Problem description: Among the records that follow, count the lines with the string "using"; report only that count.

[Extracted data entries]
┄┄┄┄┄┄┄┄┄┄┄┄┄┄┄┄┄┄┄┄

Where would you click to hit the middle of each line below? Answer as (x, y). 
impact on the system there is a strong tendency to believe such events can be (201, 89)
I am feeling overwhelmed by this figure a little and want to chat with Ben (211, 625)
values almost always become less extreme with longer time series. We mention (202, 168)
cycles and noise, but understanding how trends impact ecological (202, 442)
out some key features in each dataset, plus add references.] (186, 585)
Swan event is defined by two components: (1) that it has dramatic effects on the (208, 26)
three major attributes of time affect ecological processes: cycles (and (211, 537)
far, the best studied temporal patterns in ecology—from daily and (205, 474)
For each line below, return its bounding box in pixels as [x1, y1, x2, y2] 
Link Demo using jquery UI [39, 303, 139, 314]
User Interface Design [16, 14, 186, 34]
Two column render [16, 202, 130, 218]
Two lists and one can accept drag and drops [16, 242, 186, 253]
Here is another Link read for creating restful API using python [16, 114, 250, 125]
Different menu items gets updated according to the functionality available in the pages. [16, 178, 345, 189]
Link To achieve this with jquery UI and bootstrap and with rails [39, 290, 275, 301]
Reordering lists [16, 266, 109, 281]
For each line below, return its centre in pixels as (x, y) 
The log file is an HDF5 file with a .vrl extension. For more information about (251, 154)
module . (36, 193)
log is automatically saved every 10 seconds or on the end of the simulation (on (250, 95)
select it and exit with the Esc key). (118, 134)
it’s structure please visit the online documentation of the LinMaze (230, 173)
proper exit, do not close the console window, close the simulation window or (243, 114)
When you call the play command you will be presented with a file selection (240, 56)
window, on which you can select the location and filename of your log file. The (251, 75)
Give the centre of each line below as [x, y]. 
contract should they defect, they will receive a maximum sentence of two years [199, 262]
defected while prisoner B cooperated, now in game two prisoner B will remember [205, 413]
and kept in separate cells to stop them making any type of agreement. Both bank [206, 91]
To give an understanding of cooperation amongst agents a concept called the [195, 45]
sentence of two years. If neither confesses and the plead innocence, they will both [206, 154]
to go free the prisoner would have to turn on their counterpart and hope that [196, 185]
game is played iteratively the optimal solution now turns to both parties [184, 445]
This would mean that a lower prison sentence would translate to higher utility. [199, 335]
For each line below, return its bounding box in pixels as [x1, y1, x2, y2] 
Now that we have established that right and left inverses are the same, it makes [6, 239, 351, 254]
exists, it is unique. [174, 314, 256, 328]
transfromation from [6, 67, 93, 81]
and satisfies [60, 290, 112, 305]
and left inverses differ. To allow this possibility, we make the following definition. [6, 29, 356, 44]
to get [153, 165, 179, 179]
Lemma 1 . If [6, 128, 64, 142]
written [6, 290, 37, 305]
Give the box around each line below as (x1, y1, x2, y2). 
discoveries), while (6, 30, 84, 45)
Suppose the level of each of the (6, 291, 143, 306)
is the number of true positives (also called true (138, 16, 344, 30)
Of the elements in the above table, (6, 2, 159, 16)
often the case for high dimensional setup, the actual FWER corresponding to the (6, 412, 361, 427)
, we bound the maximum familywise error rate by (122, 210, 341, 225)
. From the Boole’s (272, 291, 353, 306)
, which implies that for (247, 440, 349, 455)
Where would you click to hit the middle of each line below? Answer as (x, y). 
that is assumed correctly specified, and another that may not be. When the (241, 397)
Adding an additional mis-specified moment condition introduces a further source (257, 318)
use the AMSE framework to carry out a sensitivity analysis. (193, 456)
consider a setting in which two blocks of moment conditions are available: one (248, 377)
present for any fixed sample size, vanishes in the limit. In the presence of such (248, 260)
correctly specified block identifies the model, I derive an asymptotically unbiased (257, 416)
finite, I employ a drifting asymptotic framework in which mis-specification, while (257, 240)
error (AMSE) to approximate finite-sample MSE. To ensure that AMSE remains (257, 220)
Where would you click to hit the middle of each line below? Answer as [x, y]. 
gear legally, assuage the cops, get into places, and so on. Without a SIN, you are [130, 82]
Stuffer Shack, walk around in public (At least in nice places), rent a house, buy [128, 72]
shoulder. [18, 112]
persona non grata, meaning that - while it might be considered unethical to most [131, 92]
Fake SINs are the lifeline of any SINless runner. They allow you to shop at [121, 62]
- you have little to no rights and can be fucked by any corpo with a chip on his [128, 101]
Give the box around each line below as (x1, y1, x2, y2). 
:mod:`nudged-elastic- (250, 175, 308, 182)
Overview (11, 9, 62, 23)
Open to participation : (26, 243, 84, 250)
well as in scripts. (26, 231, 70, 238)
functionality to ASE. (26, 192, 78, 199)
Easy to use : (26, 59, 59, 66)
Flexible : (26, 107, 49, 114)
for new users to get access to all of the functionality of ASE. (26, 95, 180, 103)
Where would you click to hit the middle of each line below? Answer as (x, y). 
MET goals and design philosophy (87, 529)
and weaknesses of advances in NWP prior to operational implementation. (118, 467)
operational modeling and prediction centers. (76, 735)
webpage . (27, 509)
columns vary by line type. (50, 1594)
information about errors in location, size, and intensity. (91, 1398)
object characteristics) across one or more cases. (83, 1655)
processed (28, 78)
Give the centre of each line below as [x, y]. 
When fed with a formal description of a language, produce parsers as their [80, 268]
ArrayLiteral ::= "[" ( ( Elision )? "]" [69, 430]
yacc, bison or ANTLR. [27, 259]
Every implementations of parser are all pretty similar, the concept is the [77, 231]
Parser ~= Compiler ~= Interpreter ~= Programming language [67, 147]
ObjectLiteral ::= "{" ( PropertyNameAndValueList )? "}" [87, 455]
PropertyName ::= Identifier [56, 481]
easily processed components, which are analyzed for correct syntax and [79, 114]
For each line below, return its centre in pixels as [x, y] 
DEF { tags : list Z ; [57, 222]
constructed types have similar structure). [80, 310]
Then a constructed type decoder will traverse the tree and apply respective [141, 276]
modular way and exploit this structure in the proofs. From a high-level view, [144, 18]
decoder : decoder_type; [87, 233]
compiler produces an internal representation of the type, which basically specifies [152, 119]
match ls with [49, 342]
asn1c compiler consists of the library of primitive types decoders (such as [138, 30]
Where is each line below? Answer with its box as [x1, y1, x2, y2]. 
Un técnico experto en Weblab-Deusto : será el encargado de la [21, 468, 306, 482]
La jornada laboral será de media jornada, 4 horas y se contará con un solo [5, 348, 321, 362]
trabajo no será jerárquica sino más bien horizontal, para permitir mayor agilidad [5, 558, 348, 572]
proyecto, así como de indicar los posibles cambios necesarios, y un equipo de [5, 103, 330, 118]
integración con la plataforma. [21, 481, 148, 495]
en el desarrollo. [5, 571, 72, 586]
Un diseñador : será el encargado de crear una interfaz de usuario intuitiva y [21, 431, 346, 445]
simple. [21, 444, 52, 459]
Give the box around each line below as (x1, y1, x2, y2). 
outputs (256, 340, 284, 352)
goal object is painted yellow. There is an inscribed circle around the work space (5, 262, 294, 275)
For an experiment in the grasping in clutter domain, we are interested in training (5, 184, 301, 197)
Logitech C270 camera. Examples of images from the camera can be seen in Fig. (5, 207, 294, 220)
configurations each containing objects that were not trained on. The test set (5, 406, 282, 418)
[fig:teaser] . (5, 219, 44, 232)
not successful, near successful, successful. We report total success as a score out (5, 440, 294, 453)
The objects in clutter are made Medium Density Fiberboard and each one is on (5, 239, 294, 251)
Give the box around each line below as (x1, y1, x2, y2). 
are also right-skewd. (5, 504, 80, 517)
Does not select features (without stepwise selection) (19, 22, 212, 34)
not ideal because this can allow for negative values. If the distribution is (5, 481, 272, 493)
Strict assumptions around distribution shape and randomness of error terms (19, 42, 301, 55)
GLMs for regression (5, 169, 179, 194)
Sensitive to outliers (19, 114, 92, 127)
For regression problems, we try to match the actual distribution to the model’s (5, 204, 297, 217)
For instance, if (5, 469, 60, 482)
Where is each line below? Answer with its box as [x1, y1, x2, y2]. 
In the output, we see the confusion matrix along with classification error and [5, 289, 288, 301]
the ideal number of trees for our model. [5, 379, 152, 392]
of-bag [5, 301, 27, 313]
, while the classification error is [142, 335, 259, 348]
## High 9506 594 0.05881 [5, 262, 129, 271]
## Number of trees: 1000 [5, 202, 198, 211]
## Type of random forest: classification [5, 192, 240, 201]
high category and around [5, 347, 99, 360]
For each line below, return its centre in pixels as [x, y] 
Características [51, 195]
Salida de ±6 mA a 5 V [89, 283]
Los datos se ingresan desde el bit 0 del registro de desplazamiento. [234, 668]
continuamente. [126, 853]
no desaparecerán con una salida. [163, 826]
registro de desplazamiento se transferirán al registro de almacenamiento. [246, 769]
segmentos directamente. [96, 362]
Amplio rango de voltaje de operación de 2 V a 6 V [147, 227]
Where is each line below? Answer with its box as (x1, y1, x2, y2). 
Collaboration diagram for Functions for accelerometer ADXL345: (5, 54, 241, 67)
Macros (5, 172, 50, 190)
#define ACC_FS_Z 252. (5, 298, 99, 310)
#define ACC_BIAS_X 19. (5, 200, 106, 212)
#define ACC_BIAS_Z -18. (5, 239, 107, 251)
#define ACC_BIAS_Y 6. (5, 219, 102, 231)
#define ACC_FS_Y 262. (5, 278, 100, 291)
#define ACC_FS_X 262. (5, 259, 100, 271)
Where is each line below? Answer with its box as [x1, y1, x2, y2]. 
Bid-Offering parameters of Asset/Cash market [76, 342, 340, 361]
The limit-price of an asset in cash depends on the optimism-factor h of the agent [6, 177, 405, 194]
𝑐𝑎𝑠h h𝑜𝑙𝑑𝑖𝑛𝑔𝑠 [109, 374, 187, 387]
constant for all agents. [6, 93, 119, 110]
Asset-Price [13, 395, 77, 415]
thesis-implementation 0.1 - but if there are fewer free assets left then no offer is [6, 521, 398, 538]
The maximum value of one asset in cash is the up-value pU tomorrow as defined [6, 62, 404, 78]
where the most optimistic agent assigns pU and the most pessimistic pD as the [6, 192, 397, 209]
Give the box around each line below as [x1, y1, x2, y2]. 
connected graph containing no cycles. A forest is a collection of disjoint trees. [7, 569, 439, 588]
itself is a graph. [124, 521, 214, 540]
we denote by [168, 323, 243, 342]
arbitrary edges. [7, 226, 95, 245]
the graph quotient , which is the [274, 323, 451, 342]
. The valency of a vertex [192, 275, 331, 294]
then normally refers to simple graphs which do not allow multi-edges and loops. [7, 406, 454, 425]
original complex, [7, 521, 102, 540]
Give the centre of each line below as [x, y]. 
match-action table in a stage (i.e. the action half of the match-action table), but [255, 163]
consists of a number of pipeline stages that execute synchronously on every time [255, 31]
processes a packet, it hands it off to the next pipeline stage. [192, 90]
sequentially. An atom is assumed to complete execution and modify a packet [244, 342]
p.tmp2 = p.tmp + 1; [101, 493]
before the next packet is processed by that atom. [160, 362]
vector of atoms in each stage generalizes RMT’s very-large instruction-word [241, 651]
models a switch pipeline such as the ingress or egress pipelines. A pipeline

┄┄┄┄┄┄┄┄┄┄┄┄┄┄┄┄┄┄┄┄

Task answer: 2